SPRINGFIELD — Illinois Statehouse News spoke with lawmakers, a university president and people outside of the state Capitol to go between the lines of Gov. Pat Quinn’s State of the State address.

In 35 minutes, Quinn outlined his agenda for the spring legislative session, referring to investments in higher education and tax breaks designed to employ more veterans for his 2012 jobs agenda.

However, he only briefly referenced Illinois’ crushing pension and Medicaid debt.
 
Higher education
Quinn challenged lawmakers to increase the amount of money available to students from low-income families as part of the Monetary Awards Program, or MAP, Grant program.
“While nearly 150,000 Illinois students received state MAP scholarships last year …, just as many qualified applicants were denied because of a lack of funding,” Quinn said.
In fiscal 2012, the current state budget, Illinois is on pace to spend $420 million.

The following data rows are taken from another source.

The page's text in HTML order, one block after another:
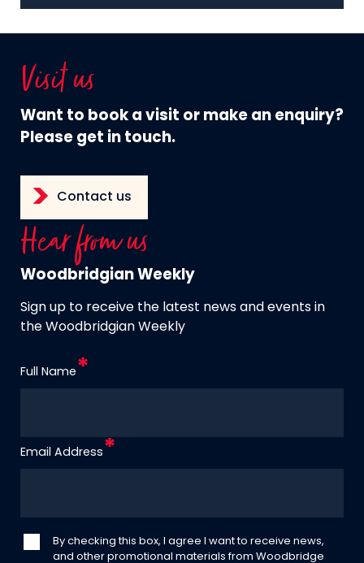
Visit us
Want to book a visit or make an enquiry?
Please get in touch.
Contact us
Hear from us
Woodbridgian Weekly
Sign up to receive the latest news and events in
the Woodbridgian Weekly
Full Name
Email Address
By checking this box, I agree I want to receive news,
and other promotional materials from Woodbridge
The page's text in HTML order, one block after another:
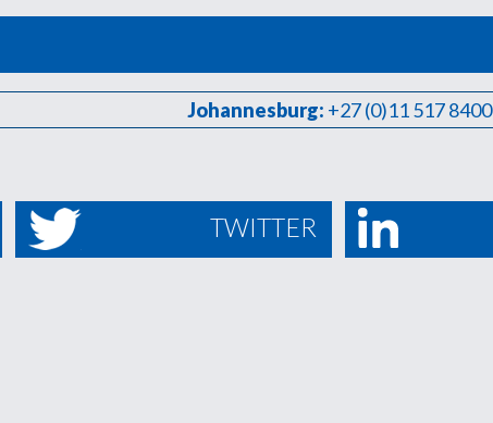
Johannesburg: +27 (0)11 517 8400
TWITTER
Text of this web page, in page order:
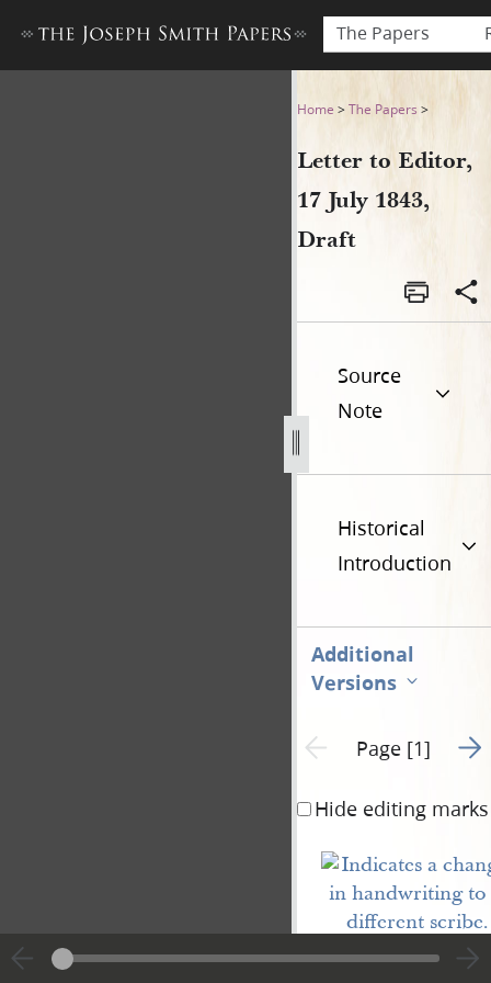
The Papers
Letter to Editor, 17 July
Home >The Papers >
Letter to Editor,
17 July 1843,
Draft
Source
Note
Historical
Introduction
Additional
Versions
Previous page unavailable
Page [1] Go
Hide editing marks
Vested Rights
of

Last year, Illinois spent $390 million.
But the state will need to balance more spending in the MAP program next year with the hundreds of millions of dollars in state aid payments the state owes to colleges and universities.
Glenn Poshard, president of Southern Illinois University in Carbondale, said his school still is waiting for $86 million from the state.

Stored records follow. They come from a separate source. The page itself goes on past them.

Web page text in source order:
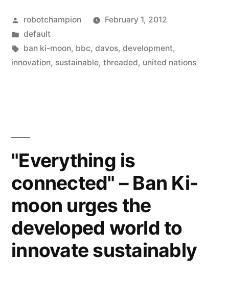
–
Ban
Ki-
world
to
innovate
sustainably”
Posted
by
robotchampion
February 1, 2012
Posted
in
default
Tags:
ban ki-moon, bbc, davos, development,
innovation, sustainable, threaded, united nations
"Everything is
connected" – Ban Ki-
moon urges the
developed world to
innovate sustainably
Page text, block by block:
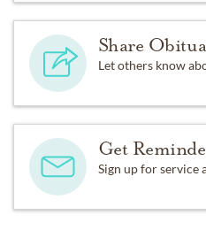
Share
Let others know
Get
Sign up for service
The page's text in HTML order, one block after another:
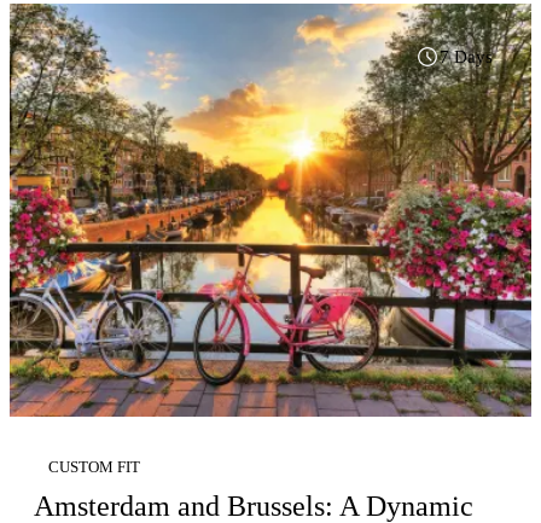
7 Days
CUSTOM FIT
Amsterdam and Brussels: A Dynamic

But Poshard is quick to say he’d rather see students get more in MAP grants.
Kelly Kraft, Quinn’s budget spokeswoman, said the governor will deliver more specifics on his plans for the MAP program during his budget speech on Feb. 22.
 
Job creation credits
The governor touted his job creation history: more jobs at Chicago’s Ford automobile manufacturing plant and Belvidere’s Chrysler automobile manufacturing plant, and of course large increases in the number of soybeans shipped overseas.
Ford is spending about $117 million and adding 400 jobs, while Chrysler is adding 400 to 500 workers to build newly designed cars.

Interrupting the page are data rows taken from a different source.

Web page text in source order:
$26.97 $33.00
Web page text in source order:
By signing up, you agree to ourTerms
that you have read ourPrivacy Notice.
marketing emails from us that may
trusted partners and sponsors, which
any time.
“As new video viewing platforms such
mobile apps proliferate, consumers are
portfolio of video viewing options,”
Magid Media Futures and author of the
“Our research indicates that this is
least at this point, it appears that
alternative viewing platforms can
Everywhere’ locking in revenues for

Quinn inked a deal with a Chinese company to send 6.6 million bushels of Illinois soybeans to a processing facility in China.
But Quinn said more needs to be done when he presented his Jobs Agenda for 2012, which he said will “grow our economy by helping our employers, our working families and our veterans.”
The jobs agenda includes investments in high-tech infrastructure to build what he calls “gigabyte” communities, investments in education to have a better trained workforce.
The governor also wants a tax credit, worth between $5 million and $10 million annually, to help veterans of the Iraq and Afghanistan wars find work.
Doug Whitley, president of the Illinois Chamber of Commerce, which advocates for businesses statewide, said Illinois already has a $1,200 tax credit for businesses that hire veterans, but it is underused.
Whitley said he doesn’t know why the credit is not more popular, but Quinn’s push to hire veterans may popularize that tax credit.
“We have 100,000 veterans coming home … and Gov. Quinn is reminding employers that they need to be sensitized to the needs of hiring veterans,” Whitley said. “I think it was a positive element” in the speech.
 
Medicaid and pensions
Illinois two biggest expenses, Medicaid and pensions, were eyed for reform in Quinn’s speech, but he did not elaborate on how that would be accomplished.
“No reform is easy,” Quinn said at the end of his speech. “And reforming our Medicaid and public pension systems will require real political courage.”
Lawmakers blasted the governor for not offering more details.
Kraft said those details will come in three weeks when the governor delivers his budget address.
Wednesday’s “focus was the vision for our state,” Kraft said.
But Kent Redfield, political science professor at University of Illinois at Springfield, was not persuaded.
“It would have been a little more intellectually honest to acknowledge what an overwhelming fiscal crisis the state is facing,” said Redfield. “Even if we really cut down to the core services and increase revenue, we’re still going to have a hard time keeping it together.”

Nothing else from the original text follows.